The cause was complications from a heart attack, said his wife, Denise. Mr. Smith, a resident of St. Helena, Calif., had been in Detroit to attend the Movement electronic music festival.

The Prophet line of synthesizers, designed by Mr. Smith and John Bowen for Smith’s company Sequential Circuits in the late 1970s and ’80s, were the first commercially marketed synthesizers that were polyphonic — meaning that musicians could play harmony and full chords. Each unit had programmable memory that allowed the user to store and reuse sounds at any time.

Throughout the 1980s, Mr. Smith’s analogue instrument became pervasive in the pop charts, gracing hit albums such as “Thriller” (1982) by Michael Jackson, “Like a Virgin” (1984) by Madonna and “Abacab” (1981) by Genesis, as well as Vangelis’s music for the film “Blade Runner” (1982) and several scores by horror film auteur John Carpenter.

A computer programmer and fledgling bass player, Mr. Smith became fascinated with Wendy Carlos’s “Switched-On Bach” (1968), a hit album of J.S. Bach pieces performed on a Moog synthesizer.

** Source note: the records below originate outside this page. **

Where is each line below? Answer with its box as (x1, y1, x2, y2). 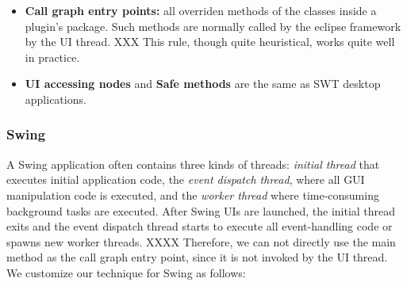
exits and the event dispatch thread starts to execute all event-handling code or (6, 218, 393, 235)
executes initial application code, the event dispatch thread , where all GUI (6, 171, 365, 188)
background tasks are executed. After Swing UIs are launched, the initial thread (6, 202, 396, 219)
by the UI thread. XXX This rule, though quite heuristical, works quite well (25, 33, 395, 50)
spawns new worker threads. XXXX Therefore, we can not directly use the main (6, 233, 396, 250)
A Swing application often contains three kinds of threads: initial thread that (6, 155, 380, 172)
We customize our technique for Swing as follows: (6, 264, 246, 280)
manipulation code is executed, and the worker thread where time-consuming (6, 186, 379, 203)
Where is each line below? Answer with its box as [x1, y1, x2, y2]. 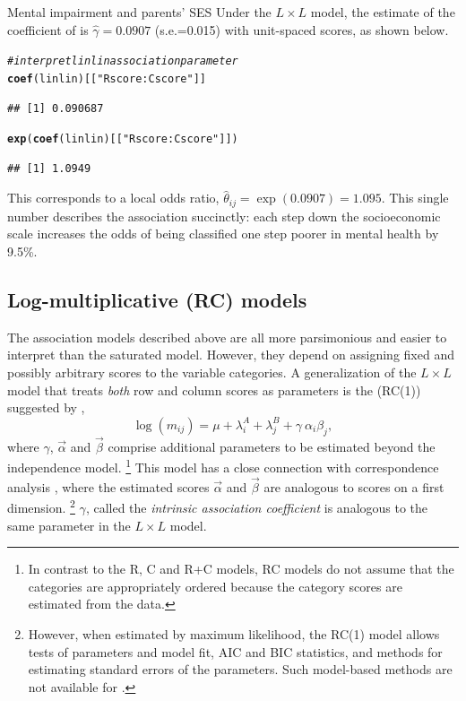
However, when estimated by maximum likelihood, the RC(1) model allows [28, 625, 440, 644]
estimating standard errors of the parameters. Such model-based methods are [28, 660, 453, 679]
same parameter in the [7, 515, 131, 534]
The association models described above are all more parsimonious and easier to [7, 327, 447, 346]
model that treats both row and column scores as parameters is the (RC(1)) [7, 380, 421, 399]
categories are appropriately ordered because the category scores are [28, 576, 402, 595]
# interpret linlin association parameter [7, 55, 238, 68]
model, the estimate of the [310, 3, 455, 21]
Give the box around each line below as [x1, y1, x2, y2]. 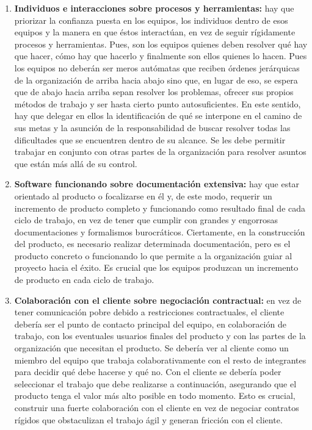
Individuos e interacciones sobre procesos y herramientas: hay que [14, 2, 294, 14]
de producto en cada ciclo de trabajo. [14, 273, 154, 286]
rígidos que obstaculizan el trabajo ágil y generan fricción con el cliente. [14, 413, 283, 426]
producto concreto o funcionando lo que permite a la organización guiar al [14, 249, 292, 262]
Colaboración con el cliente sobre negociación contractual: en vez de [14, 293, 302, 306]
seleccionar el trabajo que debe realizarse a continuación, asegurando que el [14, 377, 297, 390]
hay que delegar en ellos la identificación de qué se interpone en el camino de [14, 109, 302, 122]
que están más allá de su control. [14, 157, 137, 170]
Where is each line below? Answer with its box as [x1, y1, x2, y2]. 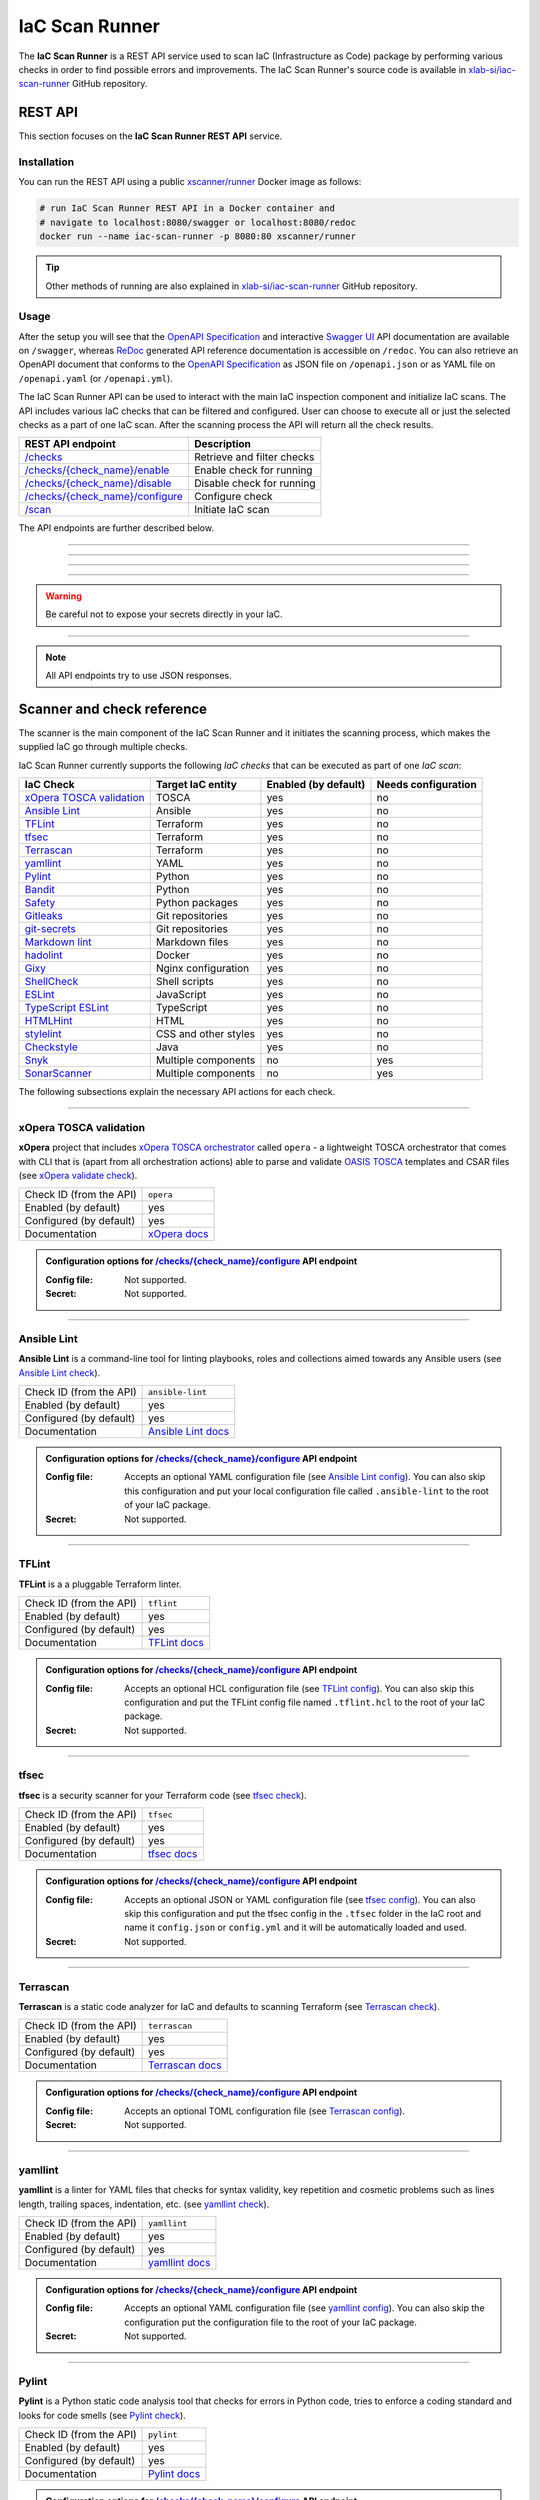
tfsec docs [147, 1847, 198, 1861]
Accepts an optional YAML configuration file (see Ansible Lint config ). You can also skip [124, 1471, 486, 1483]
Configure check [193, 490, 274, 504]
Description [193, 437, 252, 451]
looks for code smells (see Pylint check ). [18, 2409, 187, 2421]
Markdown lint [24, 935, 92, 949]
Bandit [24, 883, 55, 897]
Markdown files [155, 935, 229, 949]
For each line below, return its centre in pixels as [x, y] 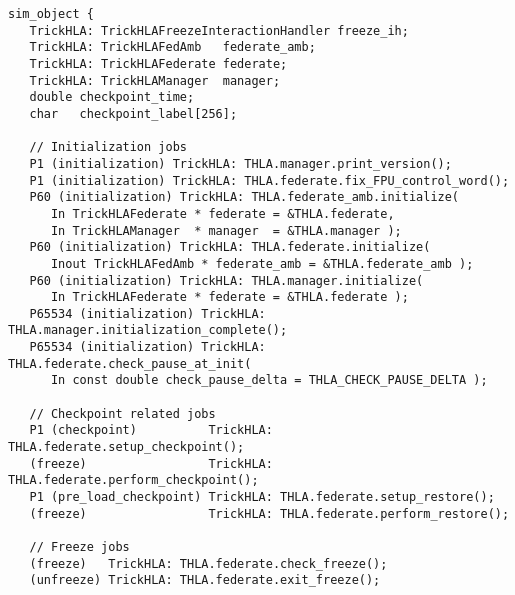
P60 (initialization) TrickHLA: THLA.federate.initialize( [230, 247]
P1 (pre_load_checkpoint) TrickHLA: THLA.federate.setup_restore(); [262, 497]
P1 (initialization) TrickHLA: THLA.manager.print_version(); [240, 163]
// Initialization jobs [108, 147]
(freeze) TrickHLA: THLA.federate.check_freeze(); [208, 563]
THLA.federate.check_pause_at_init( [130, 363]
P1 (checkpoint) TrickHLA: [151, 430]
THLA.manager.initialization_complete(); [148, 330]
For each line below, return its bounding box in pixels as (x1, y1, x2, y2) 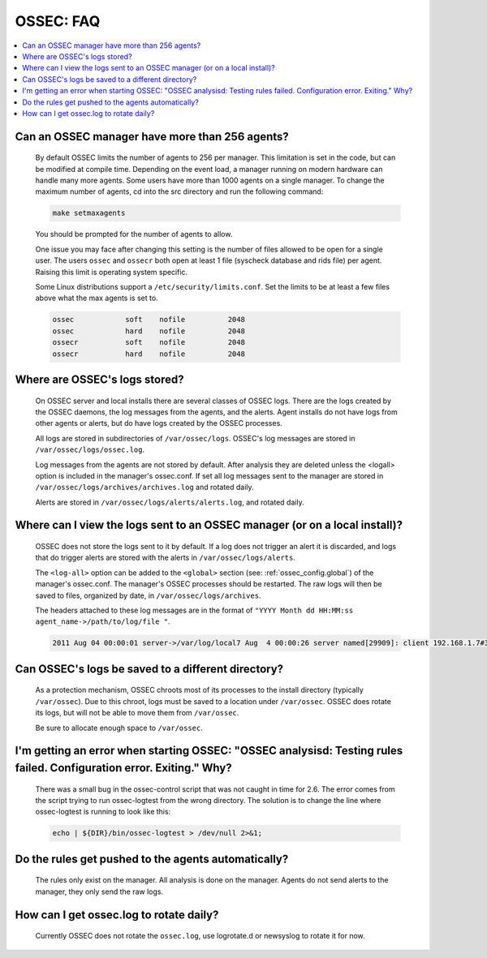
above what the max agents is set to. (35, 293, 158, 303)
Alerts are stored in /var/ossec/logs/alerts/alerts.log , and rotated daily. (35, 497, 304, 507)
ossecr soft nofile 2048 (52, 337, 245, 347)
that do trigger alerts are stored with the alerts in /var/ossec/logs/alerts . (35, 552, 296, 563)
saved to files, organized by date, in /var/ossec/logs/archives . (35, 591, 261, 600)
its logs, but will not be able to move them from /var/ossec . (35, 708, 239, 718)
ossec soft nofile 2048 (52, 315, 245, 324)
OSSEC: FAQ (15, 12, 101, 30)
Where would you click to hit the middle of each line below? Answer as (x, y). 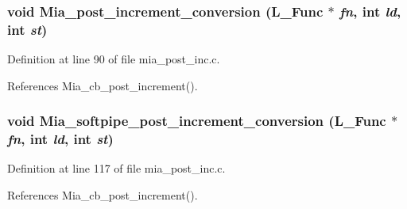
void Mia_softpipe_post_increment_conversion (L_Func (197, 121)
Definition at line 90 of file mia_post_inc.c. (114, 59)
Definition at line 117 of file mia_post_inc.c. (116, 168)

“It was just so lifelike the way [Carlos] played was just, it sounded like an acoustic instrument,” Mr. Smith said in 2014 at a Red Bull Music Academy event. “We all know what’s electronic and what’s not. It just had this life into it that was just amazing to hear and the way she played it.”

Because the Moog models from that era could only play one note at a time, it took Carlos nearly five months to record her Bach album — something Mr. Smith discovered when he bought a Minimoog.

“The funny thing was, when the Minimoog first came out, since it had a keyboard on it, a lot of people would go up to it, and the first thing they’d do is play a chord, and only one note would play, and they’d go, ‘What’s going on? Is this broken?’ ” he explained.

Intent on solving this problem, he quit his day job in 1974 and began work on a new line of synthesizers.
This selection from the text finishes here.